Data Engineering Professional II
takeda
Job Description
- Design, build, and operate end-to-end ML pipelines (data ingestion → feature engineering → training → validation → deployment → monitoring) using Databricks (Delta Lake, MLflow, Unity Catalog, Feature Store, Workflows/Jobs) and AWS services.
- Implement CI/CD for ML and data assets (e.g., GitHub Actions, GitLab CI, or Jenkins), including automated testing, environment promotion (dev → test → prod), and reproducible builds.
- Stand up and maintain model registries, model versioning, and artifact lineage so every deployed model is traceable to its data, code, and configuration.
Cloud & Platform Engineering (AWS)
- Build and manage ML infrastructure on AWS — e.g., SageMaker, Bedrock, S3, Lambda, ECS/EKS, Step Functions, ECR, IAM, CloudWatch — using Infrastructure as Code (Terraform or CloudFormation/CDK).
- Integrate Databricks with AWS securely (Unity Catalog governance, cross-account access, VPC/networking, KMS encryption, secrets management).
- Optimize compute and cost (cluster policies, autoscaling, spot strategy, job orchestration) without compromising performance or compliance.
Production Monitoring & Reliability
- Implement model and data monitoring: drift detection, data-quality checks, performance/SLA tracking, and automated alerting/retraining triggers.
- Establish observability and incident-response practices for ML services; participate in on-call/runbook ownership as needed.
- Maintain feature stores and data contracts to ensure consistency between training and serving.
Regulated-Environment & Compliance Engineering
- Build ML systems that meet GxP expectations and support Computer System Validation (CSV) / Computer Software Assurance (CSA), GAMP 5, 21 CFR Part 11, and data-integrity (ALCOA+) requirements.

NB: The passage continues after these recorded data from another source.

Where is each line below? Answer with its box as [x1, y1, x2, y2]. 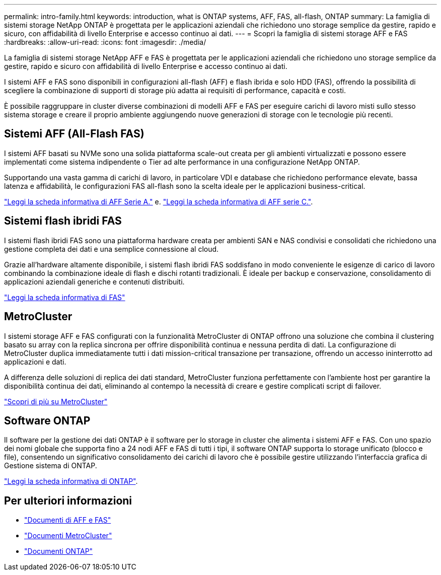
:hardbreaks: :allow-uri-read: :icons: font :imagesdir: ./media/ [4, 38, 206, 46]
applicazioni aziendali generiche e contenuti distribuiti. [4, 277, 185, 286]
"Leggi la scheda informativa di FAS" [4, 293, 125, 302]
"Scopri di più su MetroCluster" [4, 397, 108, 406]
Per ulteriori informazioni [4, 494, 132, 507]
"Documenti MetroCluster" [24, 531, 112, 540]
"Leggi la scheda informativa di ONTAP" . [4, 477, 138, 486]
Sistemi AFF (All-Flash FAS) [4, 127, 144, 140]
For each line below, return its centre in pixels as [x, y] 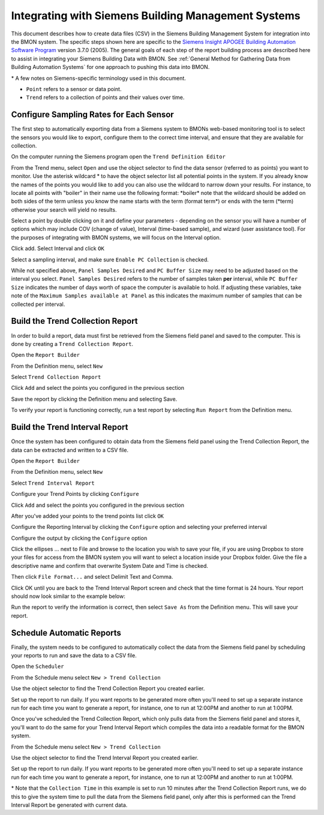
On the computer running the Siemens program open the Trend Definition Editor [118, 157]
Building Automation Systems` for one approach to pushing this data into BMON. [110, 67]
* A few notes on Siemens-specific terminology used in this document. [98, 78]
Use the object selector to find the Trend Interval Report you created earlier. [105, 758]
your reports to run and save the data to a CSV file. [74, 655]
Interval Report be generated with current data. [69, 805]
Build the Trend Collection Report [74, 321]
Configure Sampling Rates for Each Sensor [92, 115]
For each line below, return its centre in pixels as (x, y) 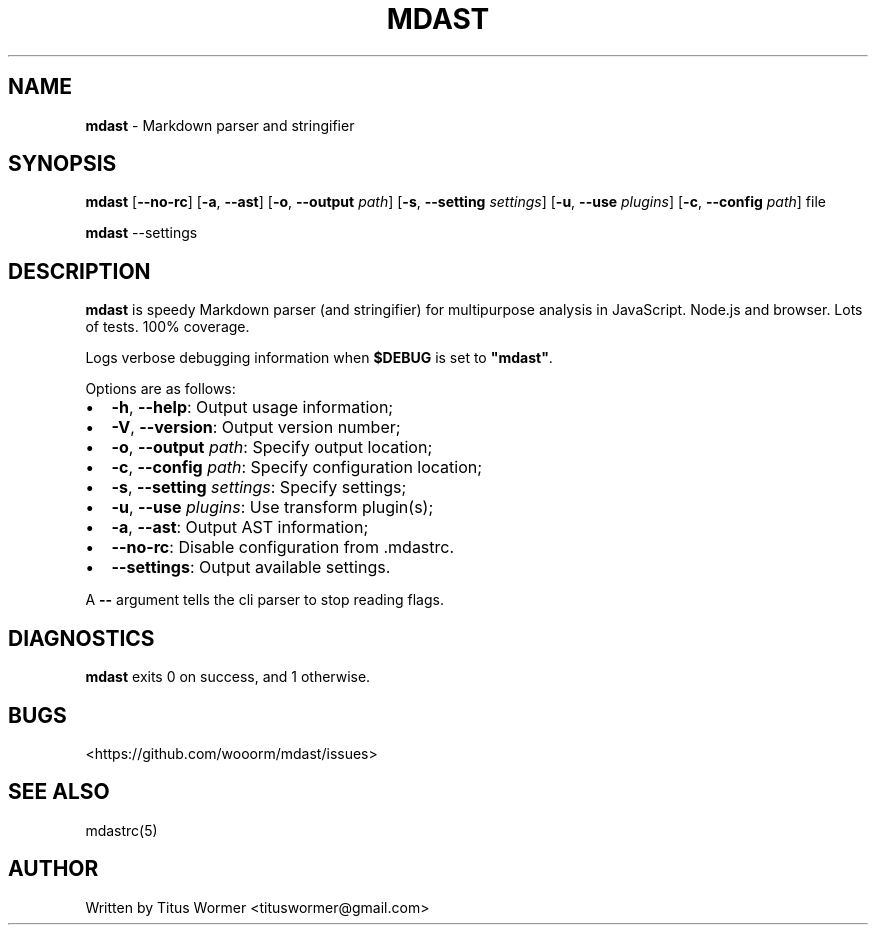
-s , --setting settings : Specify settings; (259, 487)
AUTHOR (53, 869)
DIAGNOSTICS (81, 638)
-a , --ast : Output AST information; (240, 527)
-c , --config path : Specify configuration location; (297, 467)
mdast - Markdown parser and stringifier (220, 125)
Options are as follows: (160, 389)
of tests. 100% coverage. (167, 327)
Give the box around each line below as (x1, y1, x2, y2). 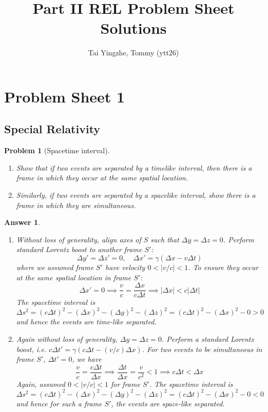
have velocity (105, 262, 145, 273)
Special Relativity (4, 121, 101, 137)
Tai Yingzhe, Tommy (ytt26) (88, 47, 179, 58)
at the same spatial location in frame (16, 272, 131, 282)
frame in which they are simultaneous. (16, 199, 136, 210)
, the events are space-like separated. (111, 398, 225, 408)
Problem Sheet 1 (4, 86, 125, 107)
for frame (110, 378, 140, 389)
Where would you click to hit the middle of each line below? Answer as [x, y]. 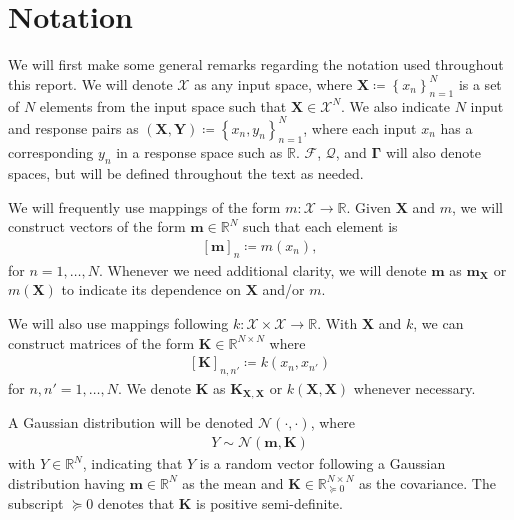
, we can [438, 323]
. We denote [154, 388]
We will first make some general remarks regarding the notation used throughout [256, 64]
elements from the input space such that [163, 105]
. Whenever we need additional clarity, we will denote [262, 269]
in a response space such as [199, 152]
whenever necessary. [414, 388]
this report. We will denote [90, 83]
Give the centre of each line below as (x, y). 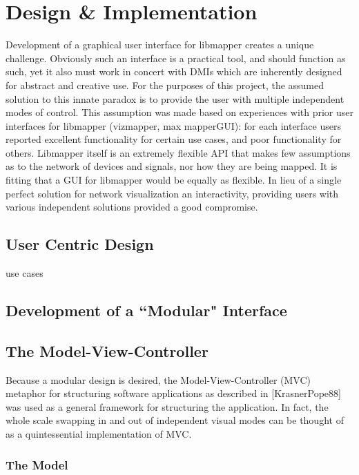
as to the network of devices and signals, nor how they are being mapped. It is (172, 166)
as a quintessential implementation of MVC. (99, 434)
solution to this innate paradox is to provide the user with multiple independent (175, 98)
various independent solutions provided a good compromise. (132, 207)
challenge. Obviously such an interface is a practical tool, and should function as (176, 58)
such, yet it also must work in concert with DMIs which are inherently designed (174, 71)
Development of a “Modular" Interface (146, 310)
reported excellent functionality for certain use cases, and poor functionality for (174, 139)
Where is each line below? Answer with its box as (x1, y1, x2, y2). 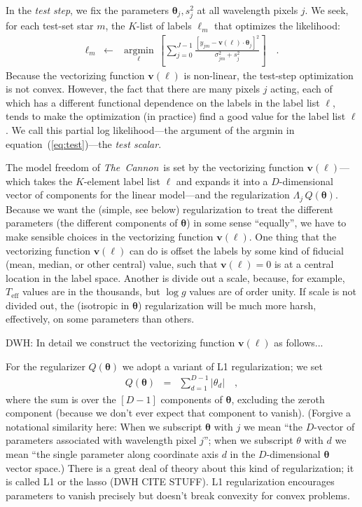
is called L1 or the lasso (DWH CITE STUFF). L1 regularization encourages (6, 474, 335, 489)
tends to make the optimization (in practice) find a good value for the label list (6, 109, 346, 123)
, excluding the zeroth (231, 391, 325, 406)
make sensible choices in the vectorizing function (6, 229, 214, 243)
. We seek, (305, 3, 349, 17)
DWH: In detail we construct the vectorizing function (6, 335, 235, 350)
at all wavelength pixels (197, 3, 298, 17)
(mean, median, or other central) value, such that (6, 257, 218, 271)
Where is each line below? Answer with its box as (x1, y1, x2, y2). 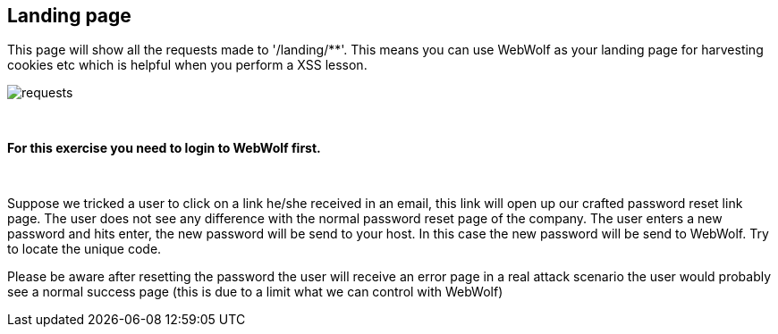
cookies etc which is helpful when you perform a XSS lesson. (7, 57, 368, 73)
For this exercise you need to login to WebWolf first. (7, 140, 321, 156)
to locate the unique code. (7, 241, 162, 257)
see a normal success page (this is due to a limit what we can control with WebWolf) (7, 284, 503, 300)
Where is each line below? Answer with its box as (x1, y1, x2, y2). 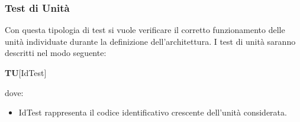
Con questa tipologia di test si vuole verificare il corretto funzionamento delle (5, 24, 285, 36)
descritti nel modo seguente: (5, 47, 107, 59)
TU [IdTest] (5, 67, 47, 78)
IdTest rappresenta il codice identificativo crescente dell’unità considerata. (18, 106, 287, 118)
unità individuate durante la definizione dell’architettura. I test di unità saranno (5, 35, 296, 47)
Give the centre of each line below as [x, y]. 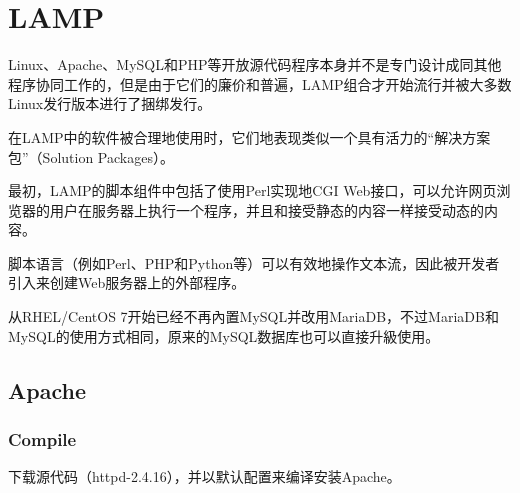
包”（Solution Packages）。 [91, 156]
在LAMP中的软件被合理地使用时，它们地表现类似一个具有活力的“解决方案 [249, 136]
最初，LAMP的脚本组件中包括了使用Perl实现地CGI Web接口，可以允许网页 [252, 190]
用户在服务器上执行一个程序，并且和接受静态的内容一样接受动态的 [266, 209]
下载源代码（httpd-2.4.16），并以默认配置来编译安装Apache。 [204, 476]
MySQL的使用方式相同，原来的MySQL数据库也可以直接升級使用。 [224, 335]
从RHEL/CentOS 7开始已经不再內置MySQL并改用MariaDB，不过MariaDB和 [253, 316]
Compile [42, 438]
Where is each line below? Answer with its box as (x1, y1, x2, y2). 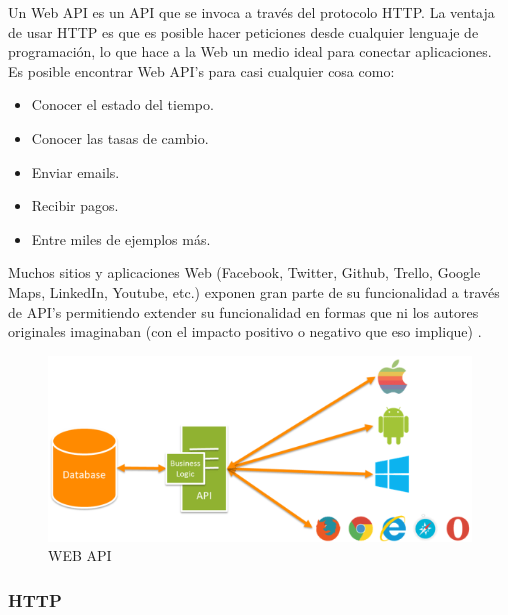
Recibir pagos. (31, 195, 119, 216)
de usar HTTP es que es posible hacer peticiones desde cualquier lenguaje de (8, 21, 479, 42)
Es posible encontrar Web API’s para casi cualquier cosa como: (8, 60, 395, 81)
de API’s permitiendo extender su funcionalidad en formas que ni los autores (8, 301, 479, 322)
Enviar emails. (31, 161, 120, 182)
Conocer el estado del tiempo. (31, 94, 214, 115)
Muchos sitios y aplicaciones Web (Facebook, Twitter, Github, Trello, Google (8, 262, 481, 283)
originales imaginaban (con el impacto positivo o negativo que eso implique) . (8, 321, 482, 342)
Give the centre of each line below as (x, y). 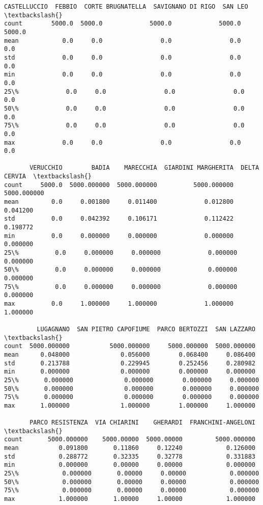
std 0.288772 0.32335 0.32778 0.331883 (130, 456)
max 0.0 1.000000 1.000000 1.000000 (119, 303)
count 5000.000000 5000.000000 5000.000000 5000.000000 (130, 346)
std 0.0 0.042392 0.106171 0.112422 (119, 219)
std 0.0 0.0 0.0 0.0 (123, 57)
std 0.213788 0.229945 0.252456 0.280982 (130, 363)
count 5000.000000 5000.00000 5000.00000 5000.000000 (130, 440)
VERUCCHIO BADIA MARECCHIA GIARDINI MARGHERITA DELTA (144, 168)
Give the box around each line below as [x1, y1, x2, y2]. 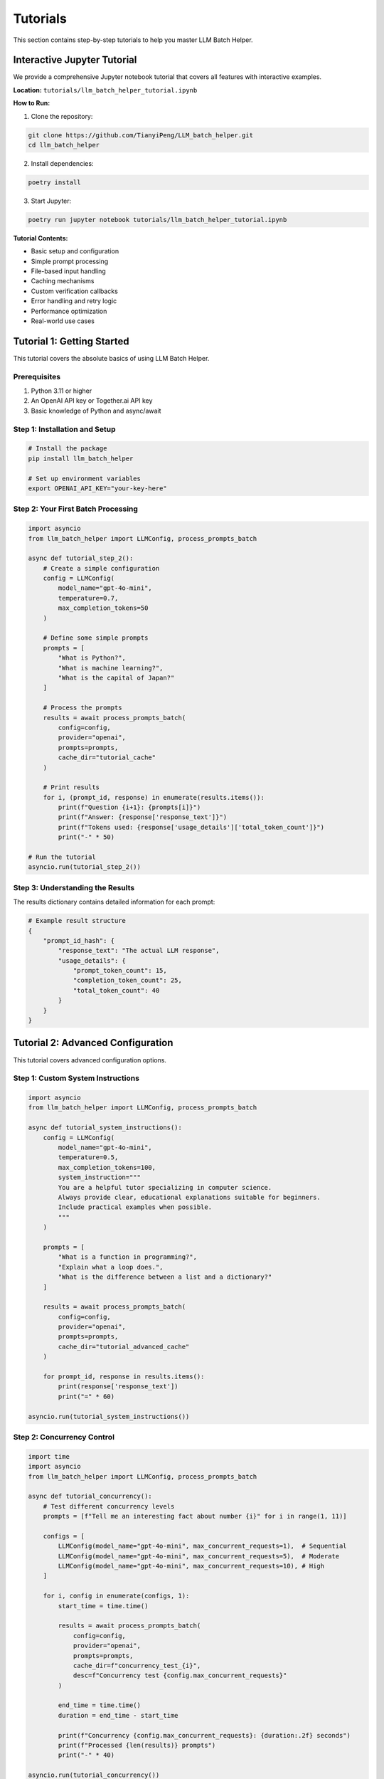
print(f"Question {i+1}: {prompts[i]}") [58, 803, 201, 811]
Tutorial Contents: [13, 233, 68, 242]
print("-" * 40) [58, 1751, 115, 1759]
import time [28, 1452, 70, 1460]
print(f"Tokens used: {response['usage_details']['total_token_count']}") [58, 823, 325, 831]
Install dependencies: [31, 159, 94, 167]
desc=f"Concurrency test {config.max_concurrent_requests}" [73, 1672, 287, 1679]
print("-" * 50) [58, 833, 115, 841]
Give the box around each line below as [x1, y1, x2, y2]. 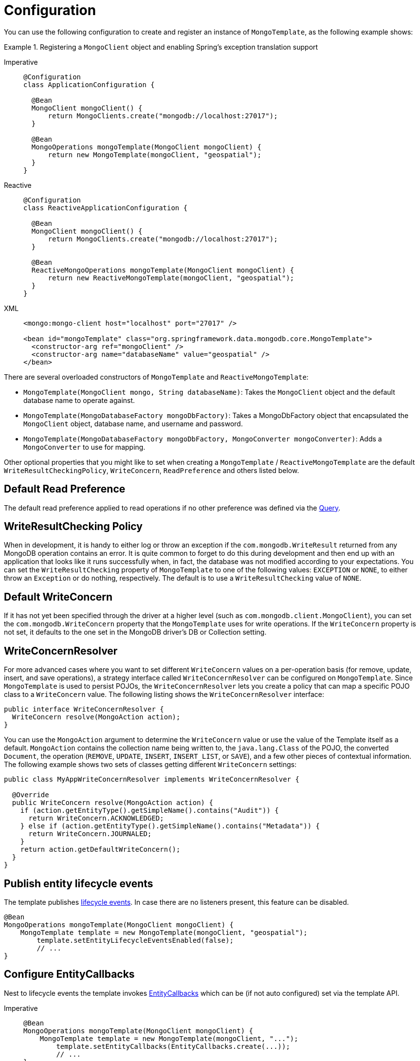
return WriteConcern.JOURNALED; [28, 830, 152, 838]
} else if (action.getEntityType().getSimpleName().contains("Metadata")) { [20, 822, 320, 830]
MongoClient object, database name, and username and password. [23, 419, 243, 428]
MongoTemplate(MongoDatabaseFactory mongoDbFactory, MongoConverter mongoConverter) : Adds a [23, 434, 382, 443]
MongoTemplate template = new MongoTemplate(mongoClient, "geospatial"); [20, 928, 308, 936]
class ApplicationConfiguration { [23, 80, 155, 89]
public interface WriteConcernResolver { [4, 705, 164, 713]
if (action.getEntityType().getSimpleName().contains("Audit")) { [20, 806, 279, 815]
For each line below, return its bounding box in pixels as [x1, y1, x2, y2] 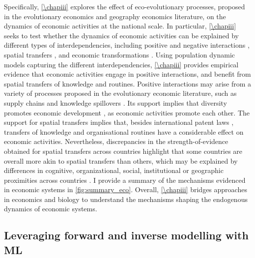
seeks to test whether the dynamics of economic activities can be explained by [4, 30, 239, 40]
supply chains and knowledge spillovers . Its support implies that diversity [4, 97, 227, 108]
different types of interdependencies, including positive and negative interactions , [4, 40, 250, 50]
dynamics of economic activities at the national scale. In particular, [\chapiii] [4, 21, 236, 31]
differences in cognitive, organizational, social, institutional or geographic [4, 165, 224, 175]
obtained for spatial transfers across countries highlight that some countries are [4, 145, 243, 156]
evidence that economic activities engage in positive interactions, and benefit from [4, 69, 251, 79]
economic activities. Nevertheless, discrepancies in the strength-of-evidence [4, 136, 228, 146]
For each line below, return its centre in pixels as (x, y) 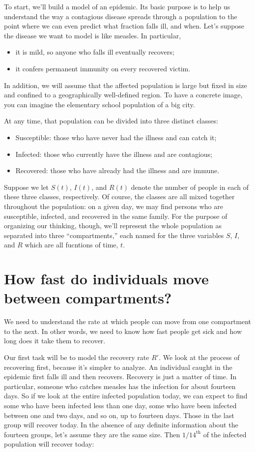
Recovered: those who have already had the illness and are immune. (117, 170)
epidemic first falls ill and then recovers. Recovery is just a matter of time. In (120, 377)
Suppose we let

- Implement audit trails, electronic records/signatures controls, access controls, and change-management workflows suitable for validated environments.
- Handle PII/PHI and sensitive R&D data in line with HIPAA, GDPR, and internal privacy/data-governance policies (de-identification, anonymization, role-based access).
- Author and maintain technical documentation, validation deliverables, and SOP-aligned procedures; partner with Quality/QA and Regulatory on audits and inspections.
Collaboration & Enablement
- Work under the guidance of Director, Solution Engineering/Solution Architect to produce artifacts and deliverables that adhere to best practices at Takeda.
- Partner with data scientists to productionize models (including LLM/GenAI and RAG applications) and to translate research code into robust, maintainable services.
- Contribute reusable templates, accelerators, and self-service tooling that raise the engineering bar across teams.
- Promote MLOps best practices, mentor peers, and document standards.